Segment Open
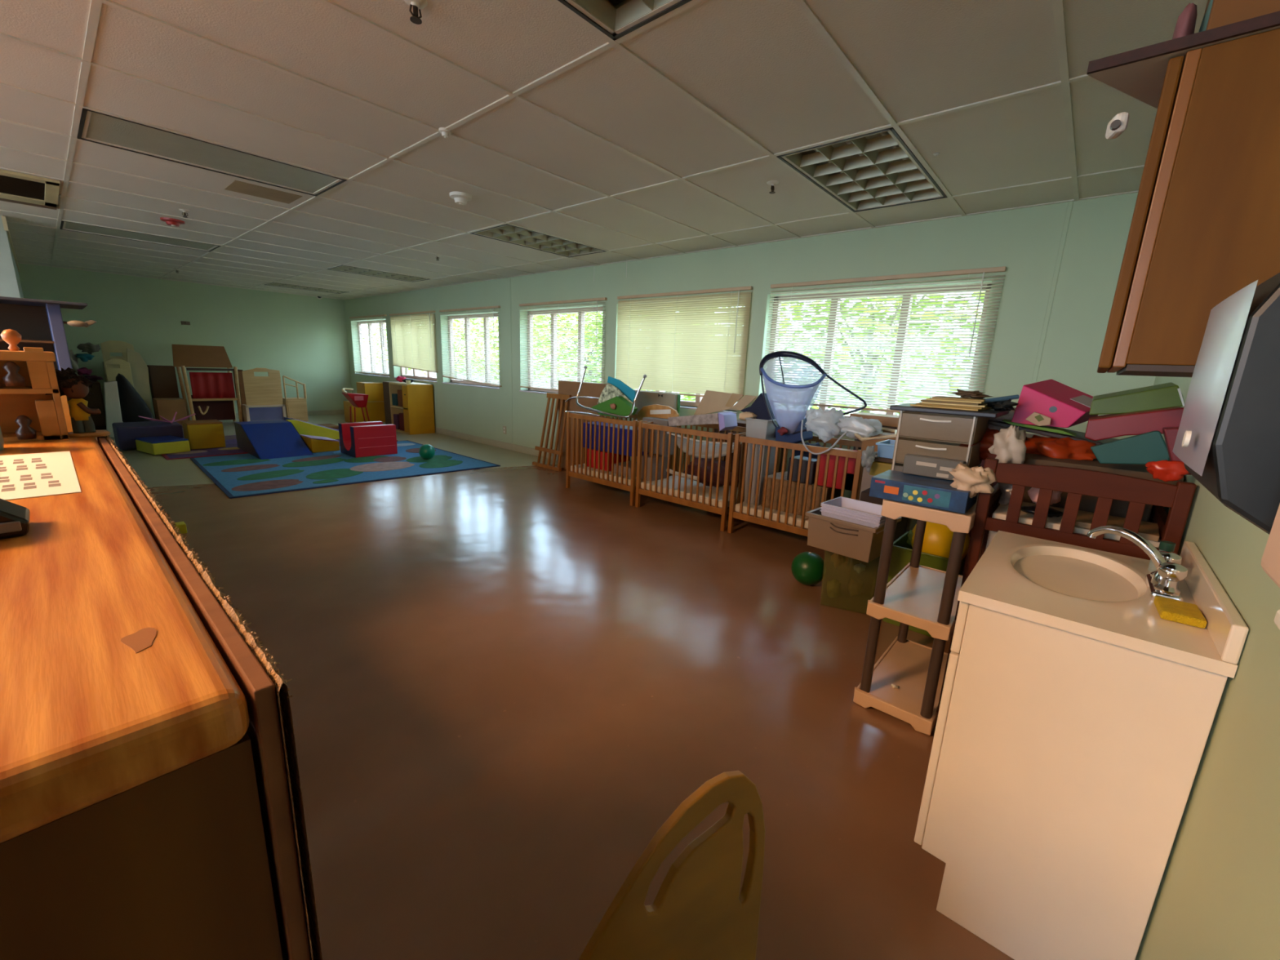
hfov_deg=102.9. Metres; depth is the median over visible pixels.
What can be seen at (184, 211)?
sprinkler head
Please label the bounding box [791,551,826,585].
ball
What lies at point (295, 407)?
wooden gate
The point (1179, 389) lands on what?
cable loop
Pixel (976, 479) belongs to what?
stuffed toy
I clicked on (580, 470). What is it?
crib
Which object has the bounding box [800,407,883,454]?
plastic bag
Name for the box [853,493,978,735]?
shelf unit
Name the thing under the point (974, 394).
scrap
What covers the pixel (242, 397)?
cardboard box
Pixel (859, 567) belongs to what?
ball
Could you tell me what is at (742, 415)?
cloth
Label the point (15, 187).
ceiling vent
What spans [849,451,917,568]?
crate
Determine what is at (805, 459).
storage box
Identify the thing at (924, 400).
folder
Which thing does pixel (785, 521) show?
crib
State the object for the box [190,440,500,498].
rug
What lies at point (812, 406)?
tree
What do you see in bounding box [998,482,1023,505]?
clear bag
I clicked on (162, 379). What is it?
panel
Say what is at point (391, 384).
shelf
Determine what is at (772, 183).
sprinkler head
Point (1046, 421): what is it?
card
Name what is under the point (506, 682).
floor
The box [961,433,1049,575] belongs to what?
crate
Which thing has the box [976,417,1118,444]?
board
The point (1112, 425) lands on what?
bin
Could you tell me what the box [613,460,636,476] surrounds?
storage box
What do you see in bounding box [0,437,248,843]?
countertop
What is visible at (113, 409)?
board
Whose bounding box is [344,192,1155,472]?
wall
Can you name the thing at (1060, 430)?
card
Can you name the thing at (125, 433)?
block
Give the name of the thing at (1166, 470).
plastic bag
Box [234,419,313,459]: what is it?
block
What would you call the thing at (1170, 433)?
bin
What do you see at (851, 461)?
bin
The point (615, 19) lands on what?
ceiling light
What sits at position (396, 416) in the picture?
storage box
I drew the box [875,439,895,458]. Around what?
plastic tub
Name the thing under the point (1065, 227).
trim
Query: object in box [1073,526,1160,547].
pack
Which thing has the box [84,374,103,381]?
fabric bundle
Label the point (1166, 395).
lid
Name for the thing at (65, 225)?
ceiling light
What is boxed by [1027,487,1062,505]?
cloth
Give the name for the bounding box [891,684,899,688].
scrap
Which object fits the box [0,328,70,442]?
wooden cabinet
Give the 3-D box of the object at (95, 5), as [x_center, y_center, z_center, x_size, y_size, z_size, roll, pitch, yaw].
[-4.195,-2.211,3.952,12.644,0.006,7.926,13,16,40]
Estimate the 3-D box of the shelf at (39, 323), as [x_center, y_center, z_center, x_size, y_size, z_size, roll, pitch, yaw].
[-1.887,-0.413,1.454,0.270,0.211,0.469,13,16,40]
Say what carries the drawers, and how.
on the shelf unit at (923, 597)
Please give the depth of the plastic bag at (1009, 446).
1.82 m
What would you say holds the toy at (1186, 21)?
on the board at (1140, 73)
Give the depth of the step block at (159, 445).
6.33 m
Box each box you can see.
[152,397,187,427]
[232,368,246,422]
[391,393,398,405]
[393,413,399,429]
[397,390,403,406]
[399,413,404,431]
[557,380,606,469]
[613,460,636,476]
[631,391,678,461]
[640,453,667,480]
[642,417,676,455]
[667,411,737,431]
[693,390,782,487]
[761,471,841,517]
[786,455,817,484]
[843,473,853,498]
[853,425,897,450]
[869,461,891,475]
[869,470,977,513]
[874,456,893,463]
[985,502,1064,550]
[1011,378,1098,427]
[1204,0,1279,30]
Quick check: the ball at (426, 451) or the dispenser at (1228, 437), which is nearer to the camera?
the dispenser at (1228, 437)
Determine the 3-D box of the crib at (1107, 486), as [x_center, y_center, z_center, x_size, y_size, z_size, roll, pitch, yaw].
[1.678,0.407,2.068,0.497,1.047,1.036,13,16,40]
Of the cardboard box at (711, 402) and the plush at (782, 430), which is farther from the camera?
the cardboard box at (711, 402)
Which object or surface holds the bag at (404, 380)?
on the base cabinet at (418, 411)
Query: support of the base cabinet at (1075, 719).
on the floor
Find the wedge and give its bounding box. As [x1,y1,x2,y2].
[115,373,153,422]
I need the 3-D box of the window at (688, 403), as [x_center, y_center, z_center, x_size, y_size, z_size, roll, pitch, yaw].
[0.398,-1.348,5.498,1.695,1.109,0.205,13,16,40]
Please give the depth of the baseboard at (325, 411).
10.97 m
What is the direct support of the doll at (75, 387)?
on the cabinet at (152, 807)
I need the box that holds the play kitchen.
[241,368,286,422]
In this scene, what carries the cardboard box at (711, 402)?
on the floor
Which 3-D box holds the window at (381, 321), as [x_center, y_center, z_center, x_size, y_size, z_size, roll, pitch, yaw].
[-5.469,-2.704,10.476,1.720,1.109,0.205,13,16,40]
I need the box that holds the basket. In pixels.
[342,392,368,407]
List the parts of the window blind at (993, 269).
rail
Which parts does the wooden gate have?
towel frame, door
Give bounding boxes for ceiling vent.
[0,168,60,209]
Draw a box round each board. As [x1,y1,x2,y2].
[103,381,122,437]
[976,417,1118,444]
[1023,453,1184,484]
[1086,10,1279,108]
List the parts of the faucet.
spout, plate, spout, handle, handle
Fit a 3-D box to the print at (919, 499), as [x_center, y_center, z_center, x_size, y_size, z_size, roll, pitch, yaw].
[0.998,0.070,1.819,0.017,0.017,0.001,13,16,40]
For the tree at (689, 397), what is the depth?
10.24 m
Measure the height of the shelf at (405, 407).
0.030 m
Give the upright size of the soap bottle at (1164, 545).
0.080 m
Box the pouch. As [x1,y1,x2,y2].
[1020,505,1063,517]
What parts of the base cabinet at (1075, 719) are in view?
door, drawer
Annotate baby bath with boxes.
[666,431,742,458]
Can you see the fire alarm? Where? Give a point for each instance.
(170, 221)
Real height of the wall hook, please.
0.060 m
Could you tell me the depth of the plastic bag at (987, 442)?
2.04 m
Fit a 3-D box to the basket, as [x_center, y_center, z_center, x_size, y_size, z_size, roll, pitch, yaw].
Segment Closed
When an image appears in the data, skip it and output the rest exactly.

hfov_deg=102.9. Metres; depth is the median over visible pixels.
What can be seen at (184, 211)?
sprinkler head
Please label the bounding box [791,551,826,585].
ball
What lies at point (295, 407)?
wooden gate
The point (1179, 389) lands on what?
cable loop
Pixel (976, 479) belongs to what?
stuffed toy
I clicked on (580, 470). What is it?
crib
Which object has the bounding box [800,407,883,454]?
plastic bag
Name for the box [853,493,978,735]?
shelf unit
Name the thing under the point (974, 394).
scrap
What covers the pixel (242, 397)?
cardboard box
Pixel (859, 567) belongs to what?
ball
Could you tell me what is at (742, 415)?
cloth
Label the point (15, 187).
ceiling vent
What spans [849,451,917,568]?
crate
Determine what is at (805, 459).
storage box
Identify the thing at (924, 400).
folder
Which thing does pixel (785, 521) show?
crib
State the object for the box [190,440,500,498].
rug
What lies at point (812, 406)?
tree
What do you see in bounding box [998,482,1023,505]?
clear bag
I clicked on (162, 379). What is it?
panel
Say what is at point (391, 384).
shelf
Determine what is at (772, 183).
sprinkler head
Point (1046, 421): what is it?
card
Name what is under the point (506, 682).
floor
The box [961,433,1049,575] belongs to what?
crate
Which thing has the box [976,417,1118,444]?
board
The point (1112, 425) lands on what?
bin
Could you tell me what the box [613,460,636,476] surrounds?
storage box
What do you see in bounding box [0,437,248,843]?
countertop
What is visible at (113, 409)?
board
Whose bounding box is [344,192,1155,472]?
wall
Can you name the thing at (1060, 430)?
card
Can you name the thing at (125, 433)?
block
Give the name of the thing at (1166, 470).
plastic bag
Box [234,419,313,459]: what is it?
block
What would you call the thing at (1170, 433)?
bin
What do you see at (851, 461)?
bin
The point (615, 19) lands on what?
ceiling light
What sits at position (396, 416) in the picture?
storage box
I drew the box [875,439,895,458]. Around what?
plastic tub
Name the thing under the point (1065, 227).
trim
Query: object in box [1073,526,1160,547].
pack
Which thing has the box [84,374,103,381]?
fabric bundle
Label the point (1166, 395).
lid
Name for the thing at (65, 225)?
ceiling light
What is boxed by [1027,487,1062,505]?
cloth
Give the name for the bounding box [891,684,899,688].
scrap
Which object fits the box [0,328,70,442]?
wooden cabinet
Give the 3-D box of the object at (95, 5), as [x_center, y_center, z_center, x_size, y_size, z_size, roll, pitch, yaw].
[-4.195,-2.211,3.952,12.644,0.006,7.926,13,16,40]
Estimate the 3-D box of the shelf at (39, 323), as [x_center, y_center, z_center, x_size, y_size, z_size, roll, pitch, yaw].
[-1.887,-0.413,1.454,0.270,0.211,0.469,13,16,40]
Say what carries the drawers, and how.
on the shelf unit at (923, 597)
Please give the depth of the plastic bag at (1009, 446).
1.82 m
What would you say holds the toy at (1186, 21)?
on the board at (1140, 73)
Give the depth of the step block at (159, 445).
6.33 m
Box each box you can see.
[152,397,187,427]
[232,368,246,422]
[391,393,398,405]
[393,413,399,429]
[397,390,403,406]
[399,413,404,431]
[557,380,606,469]
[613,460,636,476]
[631,391,678,461]
[640,453,667,480]
[642,417,676,455]
[667,411,737,431]
[693,390,782,487]
[761,471,841,517]
[786,455,817,484]
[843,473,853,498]
[853,425,897,450]
[869,461,891,475]
[869,470,977,513]
[874,456,893,463]
[985,502,1064,550]
[1011,378,1098,427]
[1204,0,1279,30]
Quick check: the ball at (426, 451) or the dispenser at (1228, 437), which is nearer to the camera?
the dispenser at (1228, 437)
Determine the 3-D box of the crib at (1107, 486), as [x_center, y_center, z_center, x_size, y_size, z_size, roll, pitch, yaw].
[1.678,0.407,2.068,0.497,1.047,1.036,13,16,40]
Of the cardboard box at (711, 402) and the plush at (782, 430), which is farther from the camera?
the cardboard box at (711, 402)
Which object or surface holds the bag at (404, 380)?
on the base cabinet at (418, 411)
Query: support of the base cabinet at (1075, 719).
on the floor
Find the wedge and give its bounding box. As [x1,y1,x2,y2].
[115,373,153,422]
I need the 3-D box of the window at (688, 403), as [x_center, y_center, z_center, x_size, y_size, z_size, roll, pitch, yaw].
[0.398,-1.348,5.498,1.695,1.109,0.205,13,16,40]
Please give the depth of the baseboard at (325, 411).
10.97 m
What is the direct support of the doll at (75, 387)?
on the cabinet at (152, 807)
I need the box that holds the play kitchen.
[241,368,286,422]
In this scene, what carries the cardboard box at (711, 402)?
on the floor
Which 3-D box holds the window at (381, 321), as [x_center, y_center, z_center, x_size, y_size, z_size, roll, pitch, yaw].
[-5.469,-2.704,10.476,1.720,1.109,0.205,13,16,40]
I need the box that holds the basket. In pixels.
[342,392,368,407]
List the parts of the window blind at (993, 269).
rail
Which parts does the wooden gate have?
towel frame, door
Give bounding boxes for ceiling vent.
[0,168,60,209]
Draw a box round each board. As [x1,y1,x2,y2].
[103,381,122,437]
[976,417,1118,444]
[1023,453,1184,484]
[1086,10,1279,108]
List the parts of the faucet.
spout, plate, spout, handle, handle
Fit a 3-D box to the print at (919, 499), as [x_center, y_center, z_center, x_size, y_size, z_size, roll, pitch, yaw].
[0.998,0.070,1.819,0.017,0.017,0.001,13,16,40]
For the tree at (689, 397), what is the depth?
10.24 m
Measure the height of the shelf at (405, 407).
0.030 m
Give the upright size of the soap bottle at (1164, 545).
0.080 m
Box the pouch. As [x1,y1,x2,y2].
[1020,505,1063,517]
What parts of the base cabinet at (1075, 719) are in view?
door, drawer
Annotate baby bath with boxes.
[666,431,742,458]
Can you see the fire alarm? Where? Give a point for each instance.
(170, 221)
Real height of the wall hook, please.
0.060 m
Could you tell me the depth of the plastic bag at (987, 442)?
2.04 m
Fit a 3-D box to the basket, as [x_center, y_center, z_center, x_size, y_size, z_size, roll, pitch, yaw].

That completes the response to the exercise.